The new boxing promotion, headed up by the UFC’s owners at TKO Group Holdings, has ambitious plans for the future with the first card set to launch in September when Canelo Alvarez takes on Terence Crawford in a superfight taking place in Las Vegas.
UFC CEO Dana White has already been announced as the promoter for the event with WWE president Nick Khan also involved in the newly formed boxing league, which is financially backed by Saudi Arabia and Turki Alalshikh, the chairman of the General Entertainment Authority in the country. While some details have been revealed since the boxing promotion was first announced, the new league has ambitious plans when it comes to the full schedule that kicks off with the card on Sept. 12.
“I would just tell you that we’re expecting with the boxing organization that we’re putting on an average of call it 12 fights a year, 12 cards a year for each of the next five years,” TKO president and chief operating officer Mark Shapiro said during a quarterly financial call with investors. “Still putting that plan together and obviously working hand in hand with our friends from Saudi.”
In addition to the 12 cards on average per year, the new Saudi-backed boxing league is also plotting several “superfight” events similar to the one with Canelo vs. Crawford in September.
“Irrespective of those, we will look to do anywhere from one to four sort of superfights per year, we’ll see how that plays out,” Shapiro said. “But obviously we would term the Canelo/Crawford September matchup as one of those. And then on that undercard, we would have a number of those undercard fights that would likely air on the television partner/media partner we would have for our newly formed boxing organizations.”
As of now, the new TKO boxing league doesn’t have a broadcast partner but those details will likely get sorted out ahead of the actual launch in September.
While TKO is running the show, Shapiro was quick to point out again that the company is actually assuming no financial liability for the boxing promotion with Saudi Arabia providing all of the funding.
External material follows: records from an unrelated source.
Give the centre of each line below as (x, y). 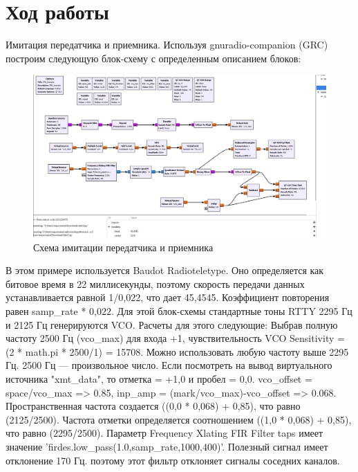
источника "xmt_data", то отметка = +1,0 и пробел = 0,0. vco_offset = (159, 379)
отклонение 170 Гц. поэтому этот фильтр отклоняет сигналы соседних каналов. (173, 460)
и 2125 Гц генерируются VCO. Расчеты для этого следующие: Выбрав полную (172, 324)
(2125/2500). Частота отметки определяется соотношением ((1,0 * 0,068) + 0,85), (179, 419)
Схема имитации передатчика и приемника (123, 247)
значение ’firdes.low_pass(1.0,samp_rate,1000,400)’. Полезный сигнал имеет (167, 446)
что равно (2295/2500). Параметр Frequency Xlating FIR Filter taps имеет (164, 433)
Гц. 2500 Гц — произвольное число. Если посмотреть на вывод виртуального (169, 365)
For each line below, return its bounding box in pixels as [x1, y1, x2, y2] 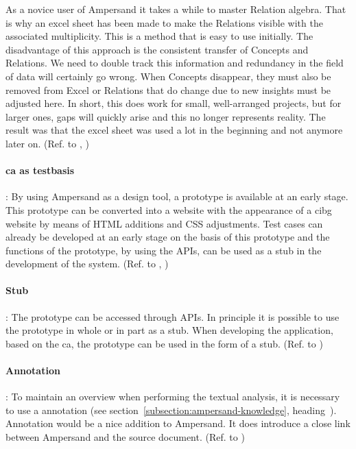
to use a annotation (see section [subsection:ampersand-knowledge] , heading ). [5, 402, 337, 417]
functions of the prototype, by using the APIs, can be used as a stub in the [5, 243, 322, 257]
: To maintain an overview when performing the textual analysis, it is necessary [5, 389, 340, 404]
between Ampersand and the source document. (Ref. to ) [5, 430, 245, 444]
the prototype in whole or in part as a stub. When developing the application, [5, 323, 333, 337]
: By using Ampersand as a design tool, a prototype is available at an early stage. [5, 189, 348, 204]
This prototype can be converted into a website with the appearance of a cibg [5, 202, 332, 217]
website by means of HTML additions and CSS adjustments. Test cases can [5, 216, 323, 230]
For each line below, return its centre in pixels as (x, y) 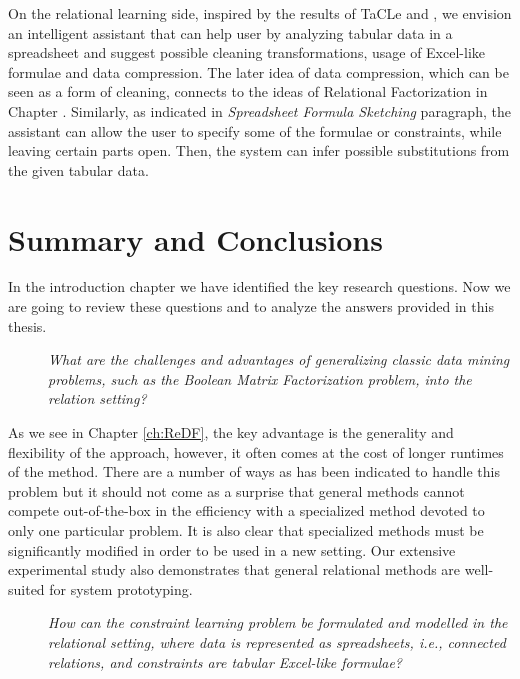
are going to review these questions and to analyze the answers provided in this (251, 306)
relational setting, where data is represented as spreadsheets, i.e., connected (277, 641)
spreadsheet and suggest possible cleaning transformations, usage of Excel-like (246, 52)
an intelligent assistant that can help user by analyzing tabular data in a (230, 32)
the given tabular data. (78, 169)
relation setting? (97, 398)
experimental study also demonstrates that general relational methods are (234, 569)
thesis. (27, 325)
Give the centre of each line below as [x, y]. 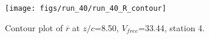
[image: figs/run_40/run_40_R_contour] [86, 8]
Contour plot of [34, 27]
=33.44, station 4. [172, 27]
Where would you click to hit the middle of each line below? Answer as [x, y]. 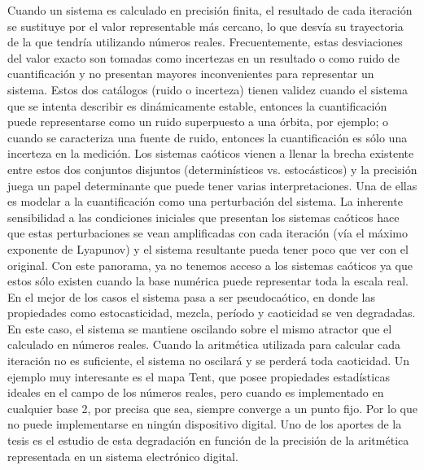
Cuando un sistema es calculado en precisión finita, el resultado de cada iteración [210, 10]
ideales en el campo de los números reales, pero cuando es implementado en [196, 392]
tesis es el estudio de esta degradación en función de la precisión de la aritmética [208, 440]
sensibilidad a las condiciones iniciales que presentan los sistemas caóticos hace [203, 217]
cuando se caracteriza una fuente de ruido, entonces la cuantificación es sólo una [208, 137]
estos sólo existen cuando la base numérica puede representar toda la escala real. [208, 281]
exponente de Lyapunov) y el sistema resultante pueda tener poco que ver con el [208, 248]
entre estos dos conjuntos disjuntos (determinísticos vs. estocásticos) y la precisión [212, 169]
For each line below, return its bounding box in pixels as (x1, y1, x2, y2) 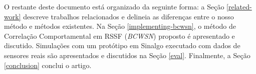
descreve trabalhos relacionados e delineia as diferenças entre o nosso (23, 11, 234, 21)
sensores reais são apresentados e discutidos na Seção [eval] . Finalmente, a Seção (4, 50, 250, 60)
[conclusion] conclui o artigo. (4, 60, 92, 70)
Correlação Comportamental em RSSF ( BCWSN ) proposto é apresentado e (4, 30, 235, 41)
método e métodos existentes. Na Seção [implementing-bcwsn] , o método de (4, 21, 236, 31)
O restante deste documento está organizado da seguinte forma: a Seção (4, 1, 224, 11)
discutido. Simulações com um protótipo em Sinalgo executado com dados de (4, 40, 240, 51)
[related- (226, 1, 252, 11)
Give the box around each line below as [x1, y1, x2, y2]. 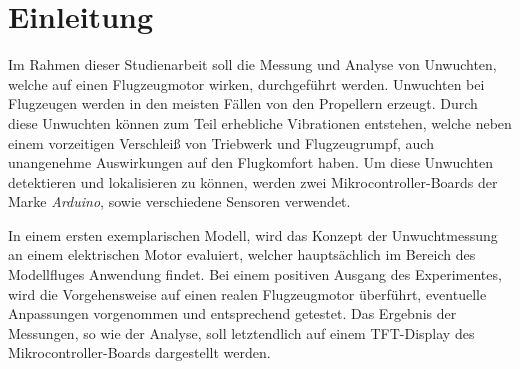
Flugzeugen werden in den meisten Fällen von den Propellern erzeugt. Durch [8, 93, 478, 114]
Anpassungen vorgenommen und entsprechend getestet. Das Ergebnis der [8, 303, 457, 324]
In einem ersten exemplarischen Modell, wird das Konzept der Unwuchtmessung [8, 224, 498, 245]
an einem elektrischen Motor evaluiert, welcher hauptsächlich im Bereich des [8, 244, 476, 265]
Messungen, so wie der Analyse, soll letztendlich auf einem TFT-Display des [8, 322, 475, 343]
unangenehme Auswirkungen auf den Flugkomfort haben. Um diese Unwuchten [8, 152, 494, 173]
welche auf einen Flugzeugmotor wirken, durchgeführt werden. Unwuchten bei [8, 73, 485, 94]
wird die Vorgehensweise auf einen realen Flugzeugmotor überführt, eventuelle [8, 283, 487, 304]
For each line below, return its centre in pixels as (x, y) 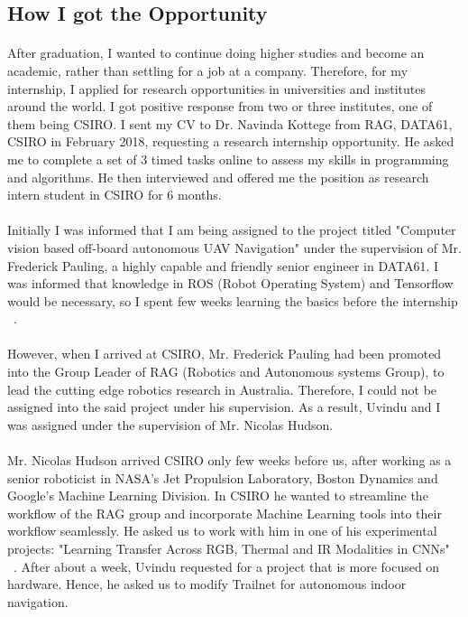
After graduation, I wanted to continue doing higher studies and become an (216, 53)
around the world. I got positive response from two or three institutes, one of (220, 106)
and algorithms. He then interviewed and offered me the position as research (218, 177)
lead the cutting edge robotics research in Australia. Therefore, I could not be (222, 389)
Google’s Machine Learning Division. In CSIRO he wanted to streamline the (218, 495)
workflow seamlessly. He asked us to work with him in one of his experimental (222, 531)
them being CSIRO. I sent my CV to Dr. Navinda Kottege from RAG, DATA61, (230, 123)
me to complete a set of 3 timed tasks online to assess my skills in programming (228, 159)
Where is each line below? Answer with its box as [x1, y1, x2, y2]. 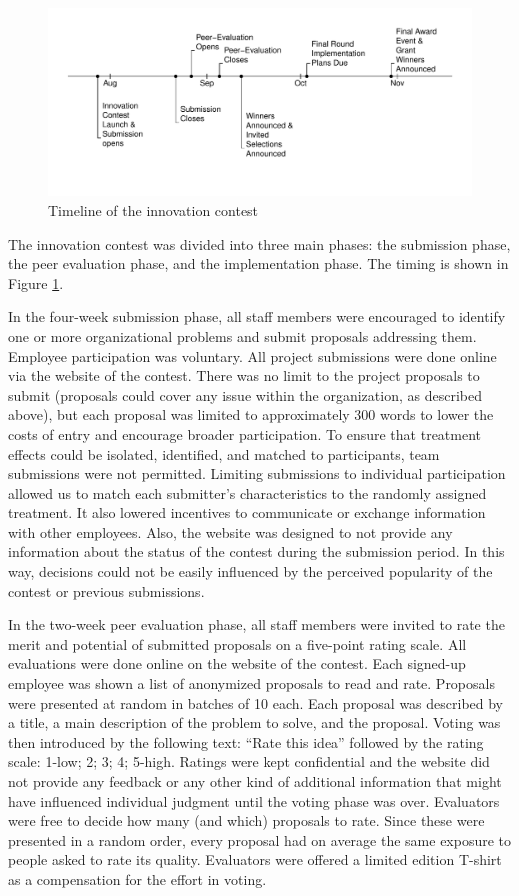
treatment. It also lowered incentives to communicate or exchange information [8, 502, 486, 523]
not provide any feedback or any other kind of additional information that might [8, 771, 502, 792]
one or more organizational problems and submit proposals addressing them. [8, 325, 477, 346]
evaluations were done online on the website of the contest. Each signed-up [8, 653, 466, 674]
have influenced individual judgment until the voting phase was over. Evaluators [8, 790, 500, 811]
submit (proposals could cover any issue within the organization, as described [8, 384, 482, 405]
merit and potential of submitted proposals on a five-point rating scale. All [8, 633, 467, 654]
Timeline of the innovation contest [48, 199, 259, 220]
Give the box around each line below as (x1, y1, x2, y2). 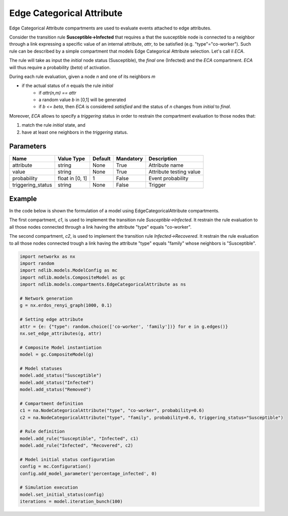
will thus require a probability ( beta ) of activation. (9, 64, 111, 70)
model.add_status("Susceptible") (19, 373, 102, 378)
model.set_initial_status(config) (19, 491, 104, 497)
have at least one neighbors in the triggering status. (21, 129, 128, 135)
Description (148, 155, 177, 162)
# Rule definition (19, 428, 65, 434)
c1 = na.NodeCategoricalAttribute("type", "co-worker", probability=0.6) (19, 408, 204, 413)
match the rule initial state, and (21, 122, 85, 128)
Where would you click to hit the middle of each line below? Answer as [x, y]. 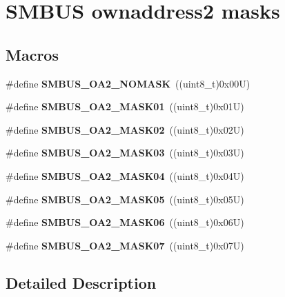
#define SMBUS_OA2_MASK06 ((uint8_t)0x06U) [125, 222]
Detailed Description [81, 282]
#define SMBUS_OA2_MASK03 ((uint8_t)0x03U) [125, 153]
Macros [32, 54]
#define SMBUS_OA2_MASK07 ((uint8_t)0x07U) [125, 245]
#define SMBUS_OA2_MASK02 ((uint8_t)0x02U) [125, 129]
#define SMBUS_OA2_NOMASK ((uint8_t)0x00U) [128, 83]
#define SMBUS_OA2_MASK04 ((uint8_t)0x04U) [125, 175]
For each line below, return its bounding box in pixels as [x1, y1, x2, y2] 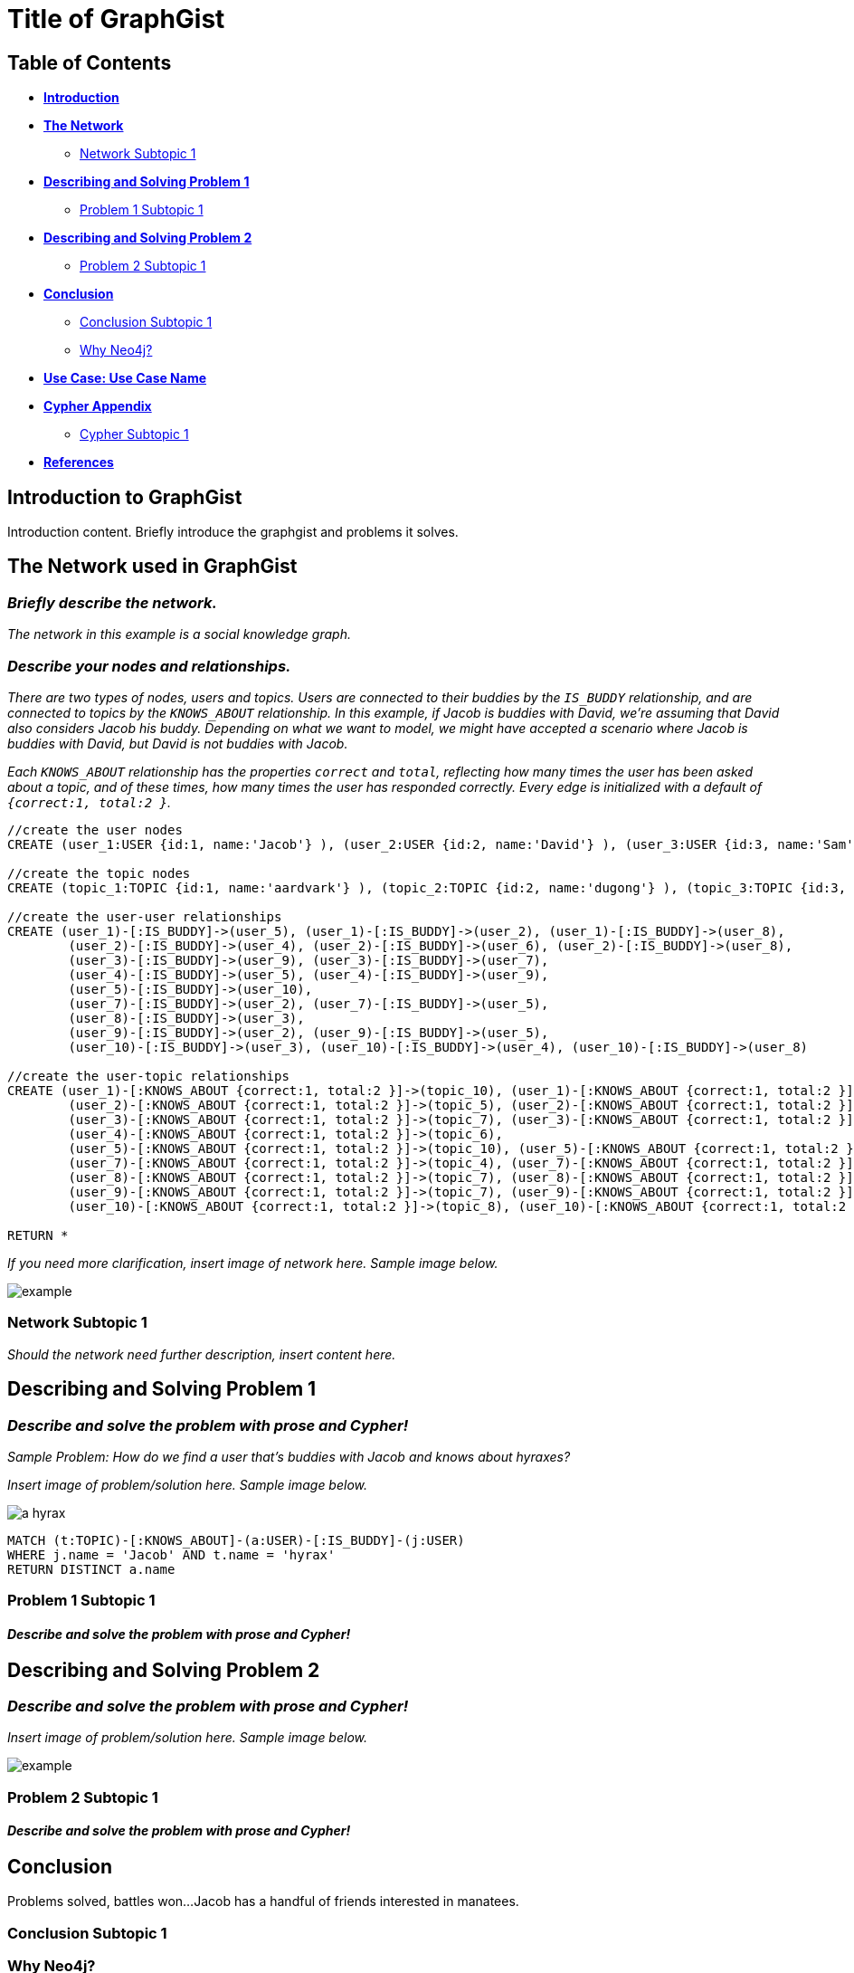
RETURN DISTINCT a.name [7, 1561, 176, 1577]
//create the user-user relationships [7, 909, 282, 924]
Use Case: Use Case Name [43, 370, 207, 386]
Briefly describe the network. [7, 593, 217, 612]
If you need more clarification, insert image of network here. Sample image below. [7, 1254, 498, 1271]
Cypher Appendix [43, 398, 152, 415]
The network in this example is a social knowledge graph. [7, 626, 351, 643]
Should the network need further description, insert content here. [7, 1346, 396, 1362]
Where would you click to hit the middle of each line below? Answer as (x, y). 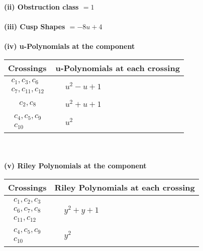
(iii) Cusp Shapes (35, 26)
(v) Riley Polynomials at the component (75, 166)
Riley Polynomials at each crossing (125, 187)
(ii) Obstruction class (41, 7)
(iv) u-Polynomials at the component (70, 46)
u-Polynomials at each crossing (118, 68)
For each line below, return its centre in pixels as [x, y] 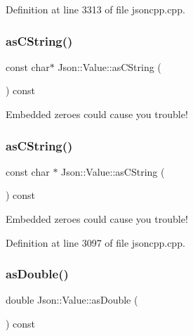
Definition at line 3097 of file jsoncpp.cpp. [95, 242]
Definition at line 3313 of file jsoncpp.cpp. [95, 9]
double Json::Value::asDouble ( [72, 300]
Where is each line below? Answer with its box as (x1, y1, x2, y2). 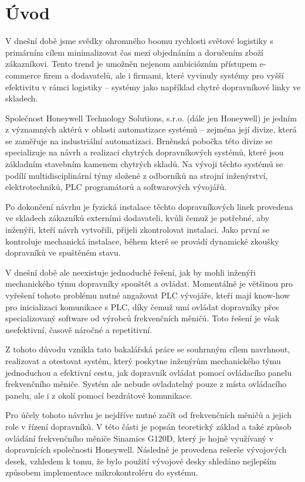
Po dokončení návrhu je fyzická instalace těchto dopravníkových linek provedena (5, 200, 293, 212)
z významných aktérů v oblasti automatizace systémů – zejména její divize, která (5, 123, 297, 135)
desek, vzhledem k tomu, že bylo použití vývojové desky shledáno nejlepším (5, 454, 276, 467)
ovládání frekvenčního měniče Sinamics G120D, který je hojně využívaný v (5, 432, 274, 444)
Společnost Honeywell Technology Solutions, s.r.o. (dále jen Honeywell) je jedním (5, 111, 297, 124)
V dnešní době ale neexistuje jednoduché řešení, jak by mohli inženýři (5, 266, 256, 278)
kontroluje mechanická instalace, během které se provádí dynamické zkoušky (5, 235, 279, 247)
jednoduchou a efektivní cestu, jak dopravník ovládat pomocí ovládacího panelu (5, 366, 292, 378)
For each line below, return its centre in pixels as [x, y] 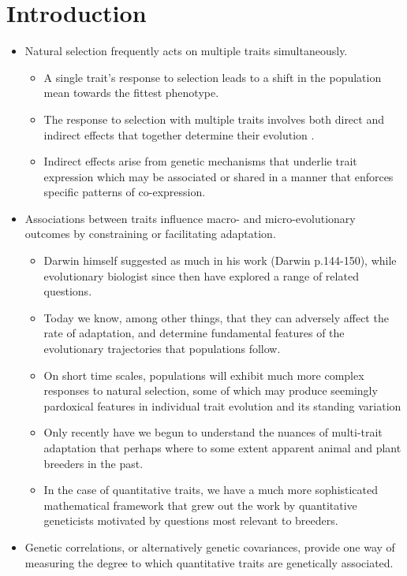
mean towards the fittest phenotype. [131, 93]
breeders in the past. [93, 463]
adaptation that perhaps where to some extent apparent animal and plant [222, 448]
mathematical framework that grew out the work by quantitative [200, 505]
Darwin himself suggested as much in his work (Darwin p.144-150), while [220, 260]
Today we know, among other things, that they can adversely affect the [216, 317]
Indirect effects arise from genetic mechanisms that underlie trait [200, 161]
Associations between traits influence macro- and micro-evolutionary [190, 218]
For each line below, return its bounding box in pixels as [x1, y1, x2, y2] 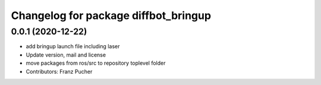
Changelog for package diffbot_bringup [11, 9, 211, 22]
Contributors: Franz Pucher [26, 68, 93, 75]
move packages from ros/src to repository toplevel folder [26, 59, 166, 67]
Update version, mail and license [26, 51, 106, 58]
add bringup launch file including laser [26, 43, 120, 50]
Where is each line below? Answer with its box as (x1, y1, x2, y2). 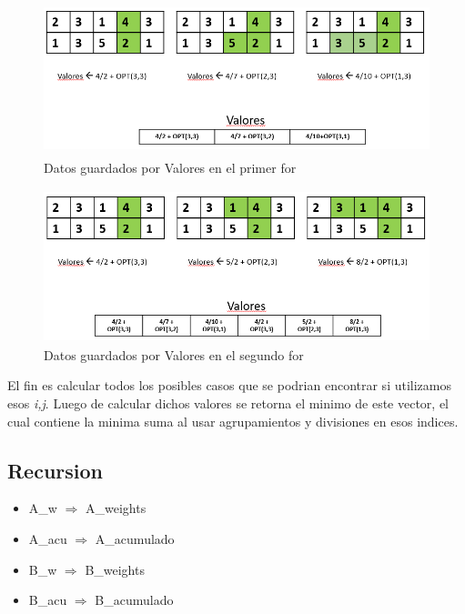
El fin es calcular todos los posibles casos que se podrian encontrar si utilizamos (7, 376, 451, 395)
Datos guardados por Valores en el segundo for (44, 345, 304, 364)
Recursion (7, 456, 104, 484)
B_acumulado (95, 590, 174, 609)
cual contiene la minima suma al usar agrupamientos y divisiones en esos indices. (7, 411, 459, 430)
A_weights (85, 498, 147, 518)
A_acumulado (95, 528, 175, 548)
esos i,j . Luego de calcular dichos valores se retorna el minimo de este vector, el (7, 393, 449, 412)
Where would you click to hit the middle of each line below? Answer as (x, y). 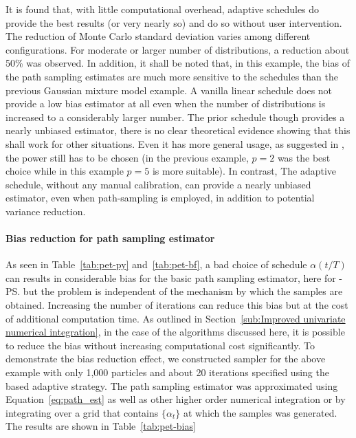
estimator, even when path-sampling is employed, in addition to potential (160, 198)
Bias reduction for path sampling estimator (110, 238)
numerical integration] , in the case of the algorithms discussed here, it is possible (175, 332)
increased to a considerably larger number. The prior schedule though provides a (175, 117)
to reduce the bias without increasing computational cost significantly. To (160, 345)
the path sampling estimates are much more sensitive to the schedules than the (172, 76)
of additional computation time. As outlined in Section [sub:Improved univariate (176, 318)
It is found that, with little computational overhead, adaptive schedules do (163, 9)
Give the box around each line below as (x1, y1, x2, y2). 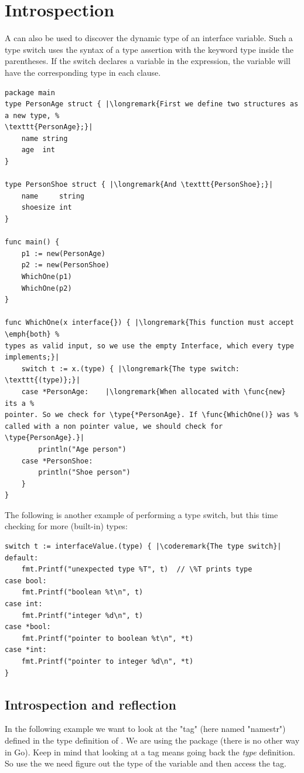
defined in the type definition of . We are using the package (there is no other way (5, 734, 300, 746)
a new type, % (5, 111, 60, 120)
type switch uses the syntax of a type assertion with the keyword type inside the (5, 43, 293, 55)
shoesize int (21, 203, 72, 212)
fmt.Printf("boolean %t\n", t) (21, 588, 144, 597)
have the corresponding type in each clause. (5, 66, 161, 78)
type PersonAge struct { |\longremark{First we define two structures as (5, 100, 299, 109)
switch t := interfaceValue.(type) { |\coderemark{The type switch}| (5, 542, 282, 551)

Add to that, the 12 individual fight cards are also going to be kept separate from the “superfights” that could potentially involve some of the biggest names in the sport.
“Those are two separate businesses,” Shapiro revealed. “The Saudis are funding what would be these superfight cards. We’ll work with them on media rights deals and take a commission. We’ll work with them obviously on global partnerships. We’ll work with them on ticketing. We’ll handle the production.
“We’ll look to potentially promote all of them with Dana White and Nick Khan driving much of that but then separately, we’ll have our boxing organization, our [promotion] with them where we’re going out and doing as I mentioned 12 cards a year on average and getting a separate media rights fee, selling global partnerships to those cards and of course promoting and producing those cards on whatever media platform we choose to tie with. That’s the state of boxing.”
Thus far, the new promotion has only been referenced as TKO Boxing but Shapiro promises that’s not actually going to be the name used once the promotion officially launches later this year. He didn’t provide any insight on the new name but promised that’s already in the works.
“I should mention it’s not going to be called TKO boxing,” Shapiro said. “That seems like the soup of the day. We’ll be unveiling our name for our business fairly soon here. But it will not be TKO boxing.”